In the model, MOS thus gradually reduces atmospheric CO2 and thereby also limits global warming with respect to the pre-industrial period (ΔSAT; Fig. 4); i.e., the temperature increase of 2.14 ∘C by the year 2100 is 0.38 ∘C lower than ΔSAT of Control_RCP 4.5 but is still missing the 2 ∘C target.

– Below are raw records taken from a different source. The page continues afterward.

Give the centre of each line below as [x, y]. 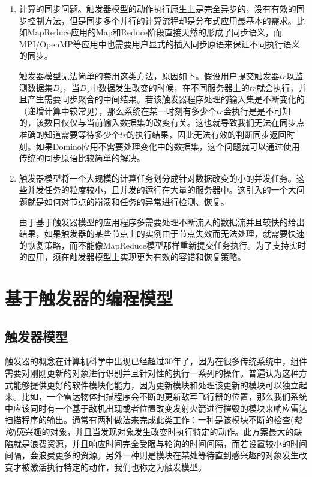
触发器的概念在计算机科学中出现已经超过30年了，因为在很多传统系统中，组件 [156, 361]
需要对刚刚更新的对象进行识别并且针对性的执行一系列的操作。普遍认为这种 [152, 373]
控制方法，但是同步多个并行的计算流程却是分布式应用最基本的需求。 [162, 20]
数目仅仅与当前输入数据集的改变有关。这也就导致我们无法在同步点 [174, 123]
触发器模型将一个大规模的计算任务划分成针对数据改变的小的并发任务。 [157, 178]
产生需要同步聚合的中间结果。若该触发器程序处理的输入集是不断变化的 [166, 99]
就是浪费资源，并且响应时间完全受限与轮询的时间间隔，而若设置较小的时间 [160, 443]
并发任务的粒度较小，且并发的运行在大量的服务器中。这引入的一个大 [162, 190]
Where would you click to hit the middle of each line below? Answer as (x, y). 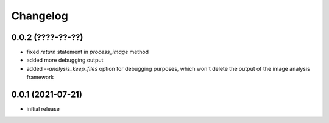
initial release (43, 109)
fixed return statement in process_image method (88, 52)
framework (40, 77)
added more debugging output (65, 60)
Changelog (40, 16)
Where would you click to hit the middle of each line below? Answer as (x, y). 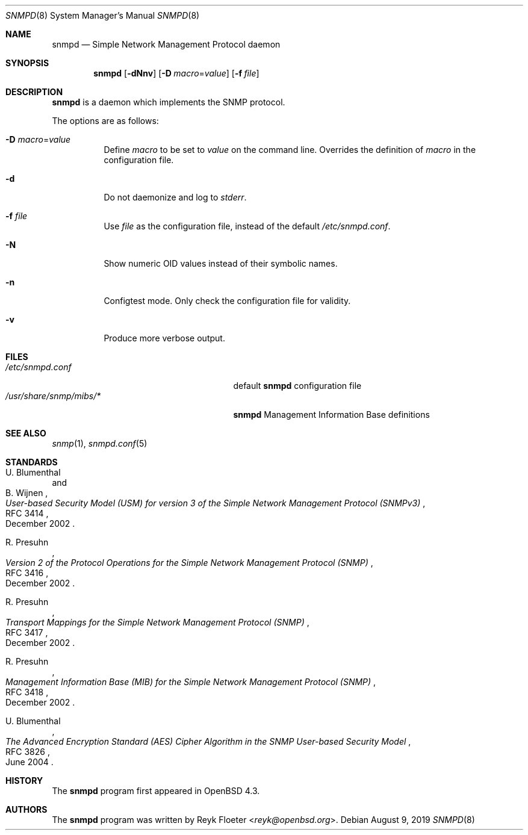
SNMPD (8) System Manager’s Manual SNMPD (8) (103, 15)
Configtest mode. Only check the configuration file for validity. (227, 301)
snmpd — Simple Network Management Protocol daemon (166, 44)
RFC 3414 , (27, 513)
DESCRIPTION (34, 92)
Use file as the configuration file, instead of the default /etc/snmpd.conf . (247, 226)
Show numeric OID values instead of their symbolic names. (221, 263)
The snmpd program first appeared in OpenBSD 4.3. (156, 791)
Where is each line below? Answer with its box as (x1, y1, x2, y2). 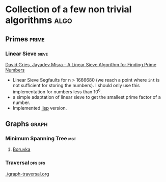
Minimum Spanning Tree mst (5, 135, 76, 142)
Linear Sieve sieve (5, 50, 48, 57)
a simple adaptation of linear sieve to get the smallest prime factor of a (12, 94, 161, 100)
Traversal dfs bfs (5, 159, 45, 166)
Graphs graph (5, 119, 48, 128)
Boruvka (12, 146, 31, 152)
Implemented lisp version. (12, 105, 67, 111)
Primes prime (5, 35, 45, 43)
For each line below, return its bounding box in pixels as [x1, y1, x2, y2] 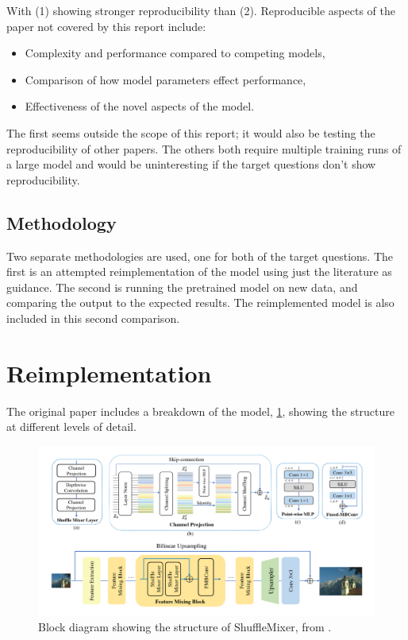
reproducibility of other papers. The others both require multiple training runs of [6, 140, 402, 157]
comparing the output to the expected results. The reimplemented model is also [6, 294, 395, 311]
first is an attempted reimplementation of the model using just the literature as [6, 263, 392, 280]
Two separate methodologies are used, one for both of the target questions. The [6, 247, 394, 264]
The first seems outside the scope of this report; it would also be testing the [6, 124, 375, 141]
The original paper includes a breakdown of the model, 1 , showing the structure [6, 402, 395, 419]
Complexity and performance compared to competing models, [25, 45, 325, 61]
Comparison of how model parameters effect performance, [25, 71, 306, 87]
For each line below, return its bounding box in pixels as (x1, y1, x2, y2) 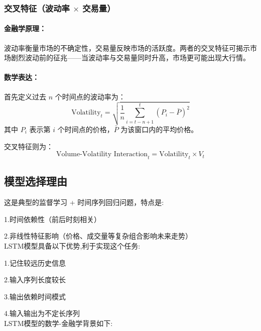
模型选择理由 (4, 173, 67, 189)
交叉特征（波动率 (4, 2, 70, 14)
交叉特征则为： (4, 141, 53, 151)
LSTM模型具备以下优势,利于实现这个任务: (4, 240, 141, 251)
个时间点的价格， (57, 124, 114, 135)
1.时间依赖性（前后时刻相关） (4, 213, 101, 224)
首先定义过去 (4, 91, 46, 101)
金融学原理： (4, 23, 46, 34)
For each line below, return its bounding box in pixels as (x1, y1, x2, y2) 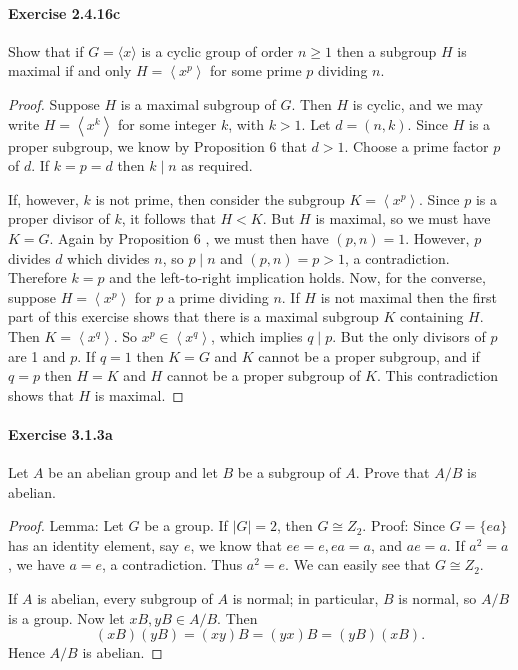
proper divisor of (8, 208, 110, 229)
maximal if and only (8, 60, 132, 81)
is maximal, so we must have (315, 208, 491, 229)
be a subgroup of (237, 462, 341, 483)
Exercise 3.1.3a (8, 423, 113, 444)
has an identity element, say (8, 534, 180, 555)
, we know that (190, 534, 282, 555)
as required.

When AU is deployed in conjunction with MOS, the CDR capacity and mitigation effects of MOS are enhanced (Figs. 4a, c, 5). By the end of year 2100, 446.8 Pg carbon is sequestered by MOS_AU, an increase of 39.5 % relative to normal MOS. Correspondingly, MOS_AU successfully achieves the 2 ∘C target of the Paris Agreement by maintaining a ΔSAT at 1.89 ∘C relative to pre-industrial (Fig. 4c and Table 5). As in the run without AU, essentially all of the carbon captured via MOS is stored in the ocean until the end of the 21st century (FR, Table 5).
4.3.2 Global carbon cycle impacts
The net effect of the MOS-induced climate–carbon cycle perturbation is an increase of the oceanic carbon reservoir (Coc) and a decrease of the atmospheric and terrestrial carbon reservoirs (Catm, Cter). MOS enhances oceanic carbon uptake by increasing the atmosphere to ocean carbon flux (Fig. B11), which is driven by the DIC removal by MOS in the oceans' surface layers. However, the terrestrial carbon reservoir declines (relative to Control_RCP 4.5) in all MOS simulations (Table 5). The atmosphere-to-land carbon flux is reduced in MOS simulations (Fig. B10). One cause is the photosynthesis that is reduced by lower CO2 fertilization of land biota (Keller et al., 2018). This result is in line with other studies showing that CDR can lead to a weakening and even reversal of natural carbon sinks (Keller et al., 2018). For instance, by the year 2100 (Table 5), due to the declined terrestrial carbon pool (Cter, −29.7 PgC), the reduction in atmospheric carbon pool (Coc, −142.6 PgC) is less than the gain in the ocean (Coc, 171.8 PgC). Besides, it is also worth noting that the increment of Coc in MOS and MOS_AU is 171.8 and 283.9 PgC, which is less than the cumulative amount of carbon sunk out of the surface layer via MOS by year 2100 (Table 5). One reason is that the reduced oceanic carbon uptake by declined PNPP (phytoplankton net primary production; Sect. 4.3.4) offsets the MOS-induced carbon sequestration. As shown in Fig. 9, by the year 2100, global PNPP has been reduced by 20 %, while POC export has been reduced by 30 % in MOS_Stop.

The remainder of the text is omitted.